PCR protocols followed Toome et al. [37] for SSU, ITS, and LSU. For tef1, we used a touchdown PCR protocol as in Wang et al. [38]. For cytb, we followed Wang and Bai [39]. Purification and Sanger sequencing with amplification primers were outsourced to Gene-wiz, Inc. (South Plainfield, NJ, USA). Raw sequence reads were assembled and edited in Sequencher v. 5.2.3 (Gene Codes, Ann Arbor, MI, USA). Newly generated sequences were submitted to NCBI GenBank (accession numbers in Supplemental Table S1).

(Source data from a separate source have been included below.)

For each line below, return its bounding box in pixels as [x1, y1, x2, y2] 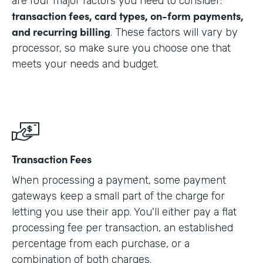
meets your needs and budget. [12, 57, 159, 70]
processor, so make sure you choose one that [12, 41, 231, 55]
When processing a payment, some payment [12, 173, 226, 187]
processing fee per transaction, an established [12, 221, 233, 234]
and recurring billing [12, 23, 110, 39]
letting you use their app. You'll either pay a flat [12, 205, 237, 218]
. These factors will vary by [110, 25, 238, 39]
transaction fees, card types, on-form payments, [12, 8, 244, 23]
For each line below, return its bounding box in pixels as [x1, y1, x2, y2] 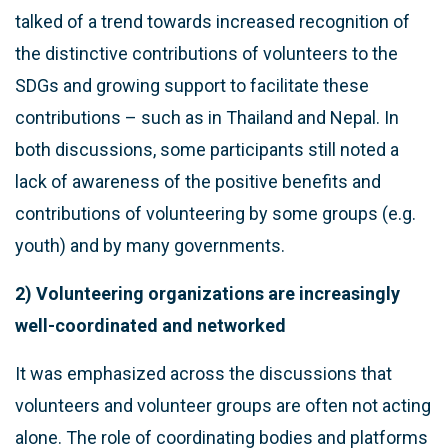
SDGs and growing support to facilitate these [15, 74, 369, 96]
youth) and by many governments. [15, 234, 285, 256]
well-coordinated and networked [15, 314, 286, 336]
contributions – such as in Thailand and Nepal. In [15, 106, 399, 128]
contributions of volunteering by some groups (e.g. [15, 202, 416, 224]
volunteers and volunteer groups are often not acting [15, 394, 431, 416]
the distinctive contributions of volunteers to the [15, 42, 398, 64]
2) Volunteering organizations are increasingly [15, 282, 400, 304]
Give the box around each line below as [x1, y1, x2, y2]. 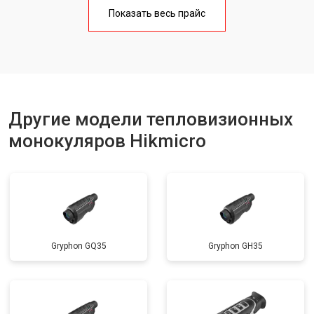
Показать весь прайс [109, 8, 205, 19]
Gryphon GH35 [208, 241, 263, 251]
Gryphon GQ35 [50, 241, 107, 251]
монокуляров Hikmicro [8, 130, 206, 151]
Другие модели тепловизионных [8, 109, 293, 130]
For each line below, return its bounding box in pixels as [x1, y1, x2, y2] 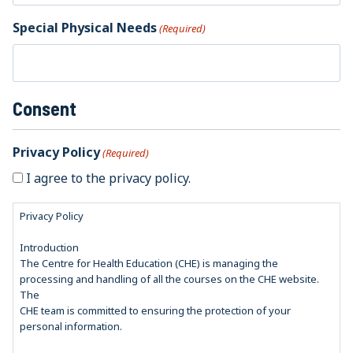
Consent [13, 97, 76, 120]
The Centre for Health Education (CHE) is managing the [20, 256, 278, 271]
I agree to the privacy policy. [26, 169, 191, 187]
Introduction [20, 240, 79, 255]
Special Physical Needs [13, 19, 157, 36]
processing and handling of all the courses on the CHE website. [20, 272, 319, 287]
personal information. [20, 319, 124, 334]
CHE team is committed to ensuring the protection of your [20, 303, 291, 318]
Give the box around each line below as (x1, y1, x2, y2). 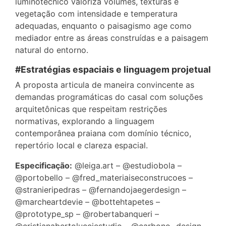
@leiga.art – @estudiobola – (72, 160, 182, 171)
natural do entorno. (15, 44, 88, 55)
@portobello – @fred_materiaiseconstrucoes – (15, 172, 193, 183)
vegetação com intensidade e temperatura (15, 8, 178, 19)
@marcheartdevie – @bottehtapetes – (15, 196, 160, 207)
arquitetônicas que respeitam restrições (15, 103, 167, 114)
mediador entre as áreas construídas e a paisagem (15, 32, 208, 43)
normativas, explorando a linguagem (15, 116, 154, 126)
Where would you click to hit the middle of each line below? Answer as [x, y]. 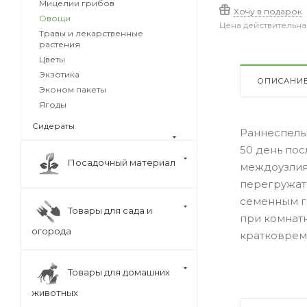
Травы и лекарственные [91, 33]
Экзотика [59, 74]
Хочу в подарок [268, 12]
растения [60, 44]
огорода [51, 231]
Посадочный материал [122, 162]
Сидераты [53, 126]
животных [55, 293]
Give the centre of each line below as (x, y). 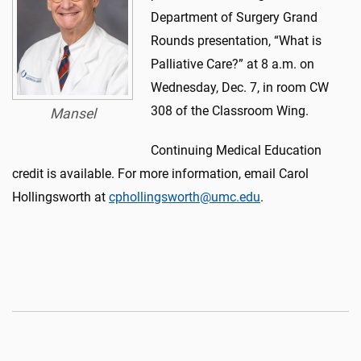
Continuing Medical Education (236, 150)
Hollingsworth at (60, 197)
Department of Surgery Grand (234, 17)
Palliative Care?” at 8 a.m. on (232, 64)
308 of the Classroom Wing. (230, 110)
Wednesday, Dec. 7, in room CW (240, 87)
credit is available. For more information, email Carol (160, 173)
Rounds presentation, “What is (236, 40)
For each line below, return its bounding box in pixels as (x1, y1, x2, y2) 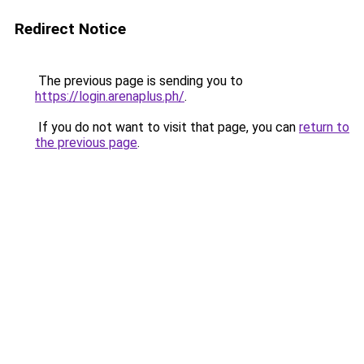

2.4. Phylogenetic Inferences and Species Concepts

Generated sequences of each locus were blasted against the NCBI GenBank standard nr/nt nucleotide database (http://ncbi.nlm.nih.gov/blast/Blast.cgi, accessed on 27 January 2022) to confirm identity [40]. For phylogenetic placement of our isolates, we downloaded ITS, LSU, tef1, and cytb ex-type sequences of Sporobolomyces from GenBank, following Urbina and Aime [12], Li et al. [11], and Tan et al. [41] as a guide for taxon selection to represent the 22 currently accepted species (Table 1). Rhodosporidiobolus microsporus and Rhodotorula babjevae were selected as outgroup taxa [12]. Sequences were aligned using MUSCLE v.3.8.1551 via the CIPRES Science Gateway [42,43]. The newly created multiple sequence alignment for each dataset was trimmed using TrimAI v.1.2.59 via CIPRES [43,44]. After trimming, single-locus trees were constructed using the Random Axelerated Maximum Likelihood (RAxML) v.8 program [45] available through CIPRES [43].

Table 1

Isolates used in the phylogenetic reconstruction of Sporobolomyces s.s. Four loci were selected in this analysis: cytb, tef1, LSU D1/D2 domain, and ITS. Type strains are designated with T.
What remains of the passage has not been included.